Stored dataset items:
-*-*-
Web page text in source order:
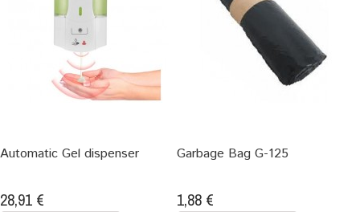
Automatic Gel dispenser
28,91 €
Garbage Bag G-125
1,88 €
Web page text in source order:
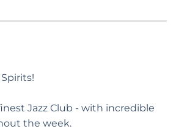
Jazz Club - with incredible
the week.
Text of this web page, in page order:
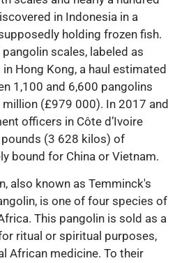
in Indonesia in a
holding frozen fish.
scales, labeled as
Hong Kong, a haul estimated
1,100 and 6,600 pangolins
(£979 000). In 2017 and
officers in Côte d’Ivoire
(3 628 kilos) of
bound for China or Vietnam.
also known as Temminck's
is one of four species of
This pangolin is sold as a
ritual or spiritual purposes,
African medicine. To their
-*-*-
### TASK INSTRUCTIONS
Every line of the data above is to be repeated exactly; the images are to be left out.

### EXERCISE OUTPUT
Web page text in source order:
Automatic Gel dispenser
28,91 €
Garbage Bag G-125
1,88 €
Web page text in source order:
Jazz Club - with incredible
the week.
Text of this web page, in page order:
in Indonesia in a
holding frozen fish.
scales, labeled as
Hong Kong, a haul estimated
1,100 and 6,600 pangolins
(£979 000). In 2017 and
officers in Côte d’Ivoire
(3 628 kilos) of
bound for China or Vietnam.
also known as Temminck's
is one of four species of
This pangolin is sold as a
ritual or spiritual purposes,
African medicine. To their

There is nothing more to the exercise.